Ovaltine

It was a Friday, after work, for people who’d been to work – though this was Lidl so perhaps not everyone had. This kind of thought makes me feel like an elitist snob, but I’m pretty sure a lot of people in Waitrose don’t go to work either.

I’d gone to pick up essentials like loo roll, but if I’m honest I’d chosen Lidl over the other supermarkets for the £1.99 chocolate truffles.

As I reached for some mixed spice (for tasty, warming, porridge) I heard a middle-aged man sighing loudly near me. I glanced at him out of the corner of my eye. He was dressed in a shabby brown coat and had the look of someone who might enjoy a drink or two (what did I say about being an elitist snob?). He was standing in the hot drinks aisle and was swearing under his breath.

I watched him wheel his trolley over to where a bored young worker was half-heartedly unpacking a cardboard box.

“Have you got any Ovaltine?” he said, loudly, rudely.
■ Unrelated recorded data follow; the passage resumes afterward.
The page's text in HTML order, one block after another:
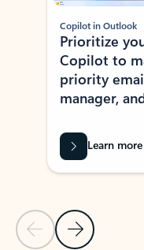
Previous Slide
Next Slide
Copilot in Outlook
Prioritize
Copilot to
priority
manager,
Learn more
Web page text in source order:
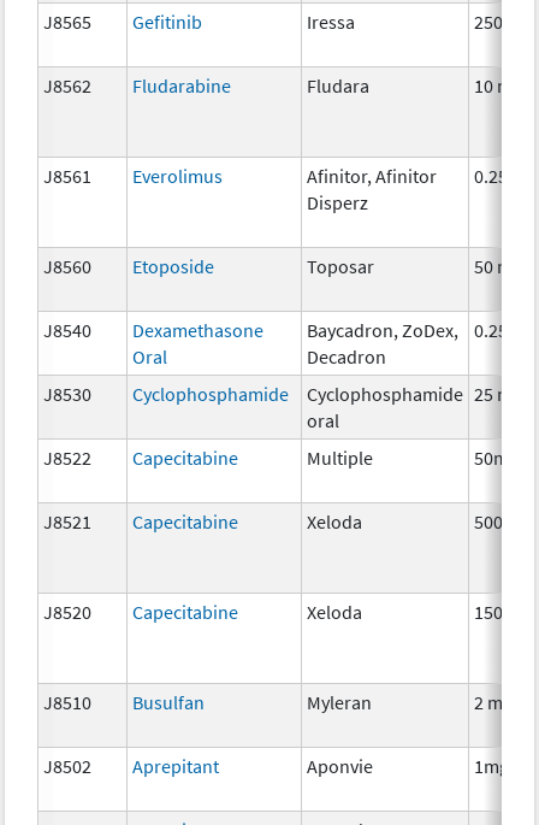
J8565 Gefitinib Iressa 250 mg
J8562 Fludarabine Fludara 10 mg
J8561 Everolimus
Afinitor, Afinitor
Disperz
0.25 mg
J8560 Etoposide Toposar 50 mg
J8540
Dexamethasone
Oral
Baycadron, ZoDex,
Decadron
0.25 mg
J8530 Cyclophosphamide
Cyclophosphamide
oral
25 mg
J8522 Capecitabine Multiple 50mg
J8521 Capecitabine Xeloda 500 mg
J8520 Capecitabine Xeloda 150 mg
J8510 Busulfan Myleran 2 mg
J8502 Aprepitant Aponvie 1mg
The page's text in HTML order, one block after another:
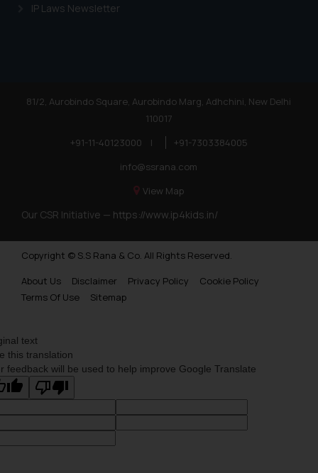
IP Laws Newsletter
81/2, Aurobindo Square, Aurobindo Marg, Adhchini, New Delhi
110017
+91-11-40123000
|
+91-7303384005
info@ssrana.com
View Map
Our CSR Initiative — https://www.ip4kids.in/
Copyright © S.S Rana & Co. All Rights Reserved.
About Us
Disclaimer Privacy Policy
Cookie Policy
Terms Of Use
Sitemap
text
this translation
feedback will be used to help improve Google Translate
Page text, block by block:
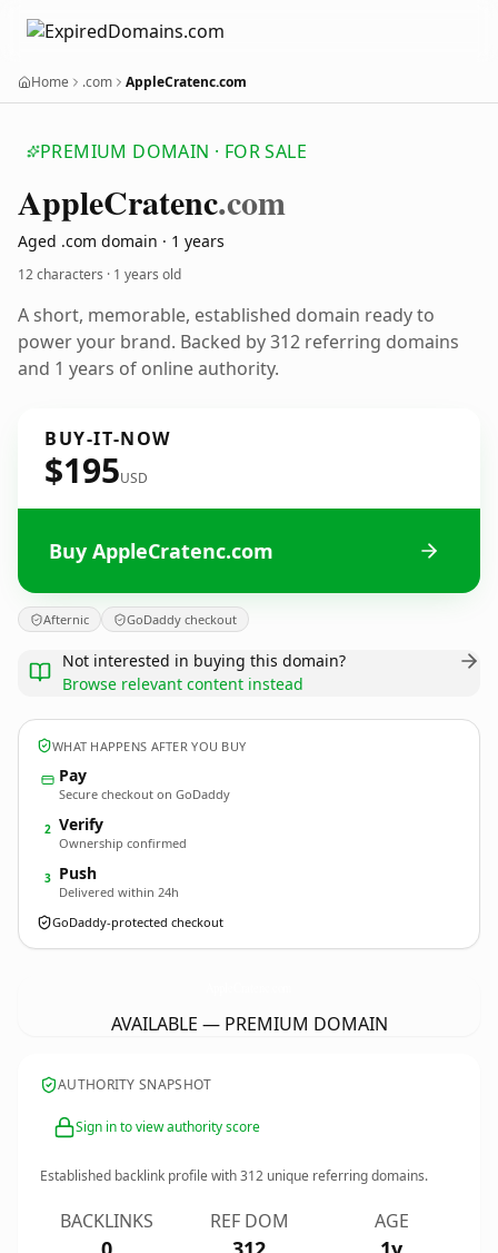
Home .com AppleCratenc.com
PREMIUM DOMAIN · FOR SALE
AppleCratenc.com
Aged .com domain · 1 years
12 characters · 1 years old
A short, memorable, established domain ready to
power your brand. Backed by 312 referring domains
and 1 years of online authority.
BUY-IT-NOW
$195USD
Buy AppleCratenc.com
Afternic GoDaddy checkout
Not interested in buying this domain?
Browse relevant content instead
WHAT HAPPENS AFTER YOU BUY
Pay
Secure checkout on GoDaddy
2 Verify
Ownership confirmed
3 Push
Delivered within 24h
GoDaddy-protected checkout
AVAILABLE — PREMIUM DOMAIN
AUTHORITY SNAPSHOT
Sign in to view authority score
Established backlink profile with312 unique referring domains.
BACKLINKS REF DOM AGE
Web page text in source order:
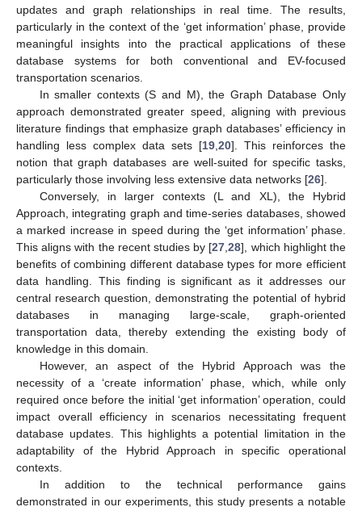
updates and graph relationships in real time. The results,
particularly in the context of the ‘get information’ phase, provide
meaningful insights into the practical applications of these
database systems for both conventional and EV-focused
transportation scenarios.
In smaller contexts (S and M), the Graph Database Only
approach demonstrated greater speed, aligning with previous
literature findings that emphasize graph databases’ efficiency in
handling less complex data sets [19 20]. This reinforces the
notion that graph databases are well-suited for specific tasks,
particularly those involving less extensive data networks [26].
Conversely, in larger contexts (L and XL), the Hybrid
Approach, integrating graph and time-series databases, showed
a marked increase in speed during the ‘get information’ phase.
This aligns with the recent studies by [27 ,28], which highlight the
benefits of combining different database types for more efficient
data handling. This finding is significant as it addresses our
central research question, demonstrating the potential of hybrid
databases in managing large-scale, graph-oriented
transportation data, thereby extending the existing body of
knowledge in this domain.
However, an aspect of the Hybrid Approach was the
necessity of a ‘create information’ phase, which, while only
required once before the initial ‘get information’ operation, could
impact overall efficiency in scenarios necessitating frequent
database updates. This highlights a potential limitation in the
adaptability of the Hybrid Approach in specific operational
contexts.
In addition to the technical performance gains
demonstrated in our experiments, this study presents a notable
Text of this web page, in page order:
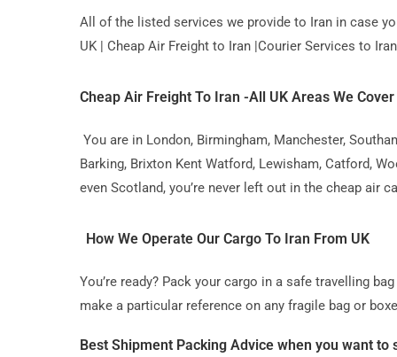
All of the listed services we provide to Iran in case
UK | Cheap Air Freight to Iran |Courier Services to
Cheap Air Freight To Iran -All UK Areas We Cover
You are in London, Birmingham, Manchester,
Barking, Brixton Kent Watford, Lewisham, Catford,
even Scotland, you’re never left out in the cheap air
How We Operate Our Cargo To Iran From UK
You’re ready? Pack your cargo in a safe travelling
make a particular reference on any fragile bag or
Best Shipment Packing Advice when you want to
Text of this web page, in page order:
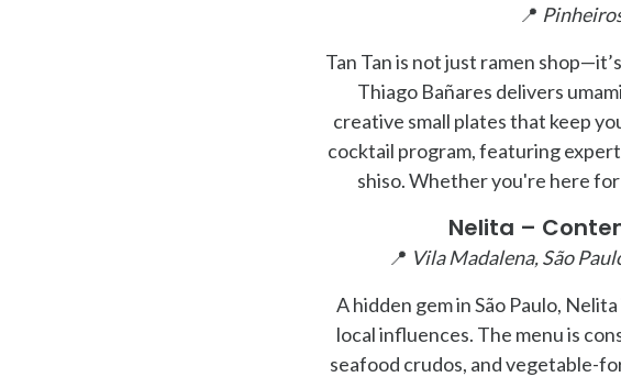
📍
Tan Tan is not just ramen
Thiago Bañares delivers
creative small plates that keep
cocktail program, featuring
shiso. Whether you're here
Nelita –
📍 Vila Madalena, São
A hidden gem in São Paulo,
local influences. The menu is
seafood crudos, and vegetable-

The young man stopped and pointed towards the hot drinks aisle.

“I know where it normally is, it’s not there!”

The young man muttered something about it being on the shelf, and to the old chap’s credit he wheeled back over to the teas and coffees to scour the rows of produce for Ovaltine again.

But it wasn’t there, and there wasn’t any more swearing under his breath. Oh no – we could all hear it. The man was incensed. He looked for the young chap but he was nowhere to be seen. His eyes settled on another young chap in a Lidl uniform, standing over in the bakery section. Like a missile, he homed in on him.
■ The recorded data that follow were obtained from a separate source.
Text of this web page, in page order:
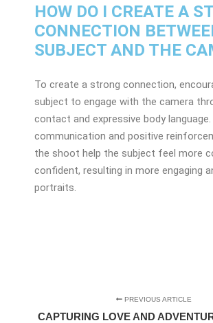
HOW DO I CREATE A
CONNECTION
SUBJECT AND THE
To create a strong connection,
subject to engage with the camera
contact and expressive body language.
communication and positive
the shoot help the subject feel more
confident, resulting in more engaging
portraits.
PREVIOUS ARTICLE
CAPTURING LOVE AND
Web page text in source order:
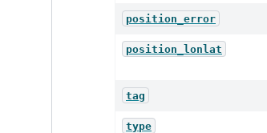
position_error
position_lonlat
tag
type
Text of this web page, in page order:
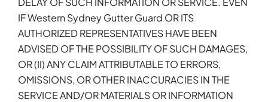
IF Western Sydney Gutter Guard OR ITS
AUTHORIZED REPRESENTATIVES HAVE BEEN
ADVISED OF THE POSSIBILITY OF SUCH DAMAGES,
OR (II) ANY CLAIM ATTRIBUTABLE TO ERRORS,
OMISSIONS, OR OTHER INACCURACIES IN THE
SERVICE AND/OR MATERIALS OR INFORMATION
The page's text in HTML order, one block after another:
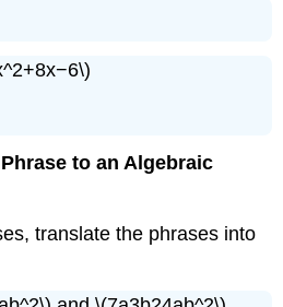
to an Algebraic
translate the phrases into
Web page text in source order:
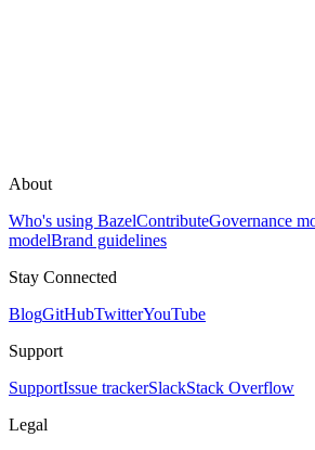
About
Who's using BazelContributeGovernance
modelBrand guidelines
Stay Connected
BlogGitHubTwitterYouTube
Support
SupportIssue trackerSlackStack Overflow
Legal
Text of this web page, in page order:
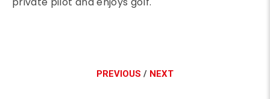
PREVIOUS / NEXT
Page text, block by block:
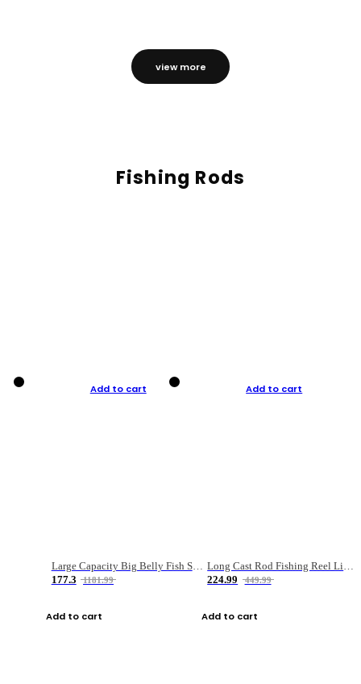
view more
Fishing Rods
Add to cart
Large Capacity Big Belly Fish Sea Fishing Bag Luya Double Layer Fishing Rod Bag
177.3
1181.99
Add to cart
Add to cart
224.99
449.99
Add to cart
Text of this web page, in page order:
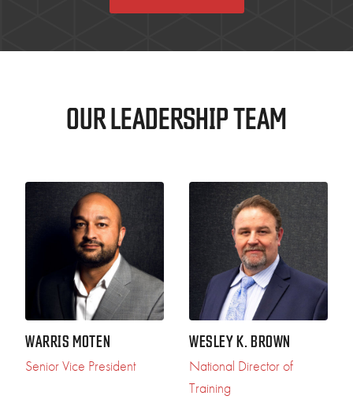
OUR LEADERSHIP TEAM
WARRIS MOTEN
Senior Vice President
WESLEY K. BROWN
National Director of
Training
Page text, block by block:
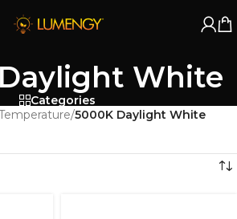
White
Categories
/5000K Daylight White
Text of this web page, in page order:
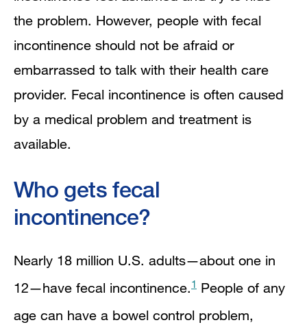
the problem. However, people with fecal
incontinence should not be afraid or
embarrassed to talk with their health care
provider. Fecal incontinence is often caused
by a medical problem and treatment is
available.
Who gets fecal
incontinence?
Nearly 18 million U.S. adults—about one in
12—have fecal incontinence.1 People of any
age can have a bowel control problem,
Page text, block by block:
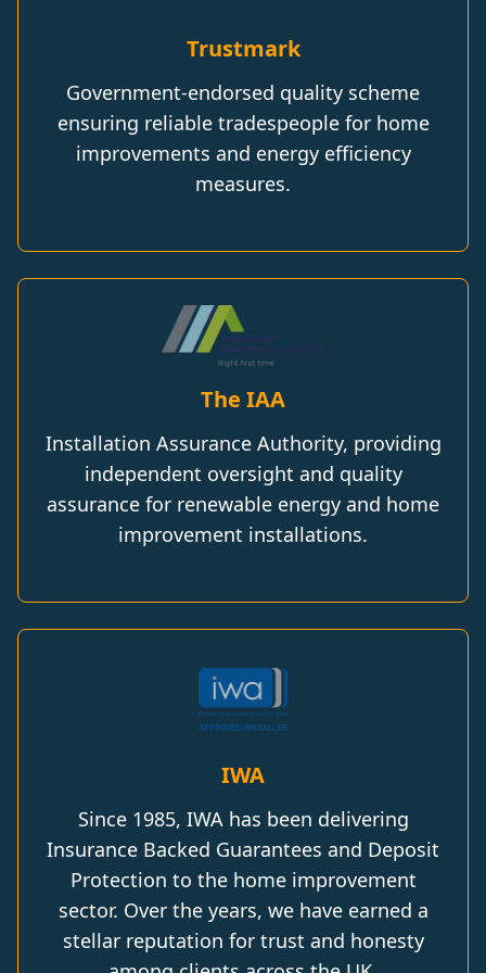
Trustmark
Government-endorsed quality scheme
ensuring reliable tradespeople for home
improvements and energy efficiency
measures.
The IAA
Installation Assurance Authority, providing
independent oversight and quality
assurance for renewable energy and home
improvement installations.
IWA
Since 1985, IWA has been delivering
Insurance Backed Guarantees and Deposit
Protection to the home improvement
sector. Over the years, we have earned a
stellar reputation for trust and honesty
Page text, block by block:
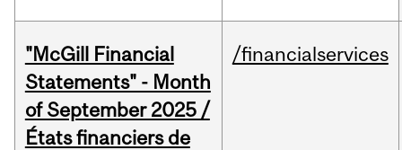
"McGill Financial
Statements" - Month
of September 2025 /
États financiers de
/financialservices

“OVALTINE! Do you have any Ovaltine? It’s not on the shelf!”

This young guy stopped what he was doing and thought for a second. His face lit up. He knew where it was. He told the man to follow him.

There was a hushed silence in the store as my fellow shoppers and I waited to see whether the great Ovaltine reunion would take place. A minute passed.

“I said OVALTINE!! Not AUBERGINE!”

I heard someone in the cheese section start laughing.

“Are you DEAF?! What is wrong with you? I asked for Ovaltine! Not a bloody aubergine! Go and look out the back for Ovaltine!”

The young chap scuttled off, and we all knew that he would not be looking for Ovaltine and that he would not be back.

Our hot drink fanatic paced about the store for a while, swearing. Bloody aubergine this, bloody Ovaltine that. Eventually he abandoned his shop and left, without his precious Ovaltine.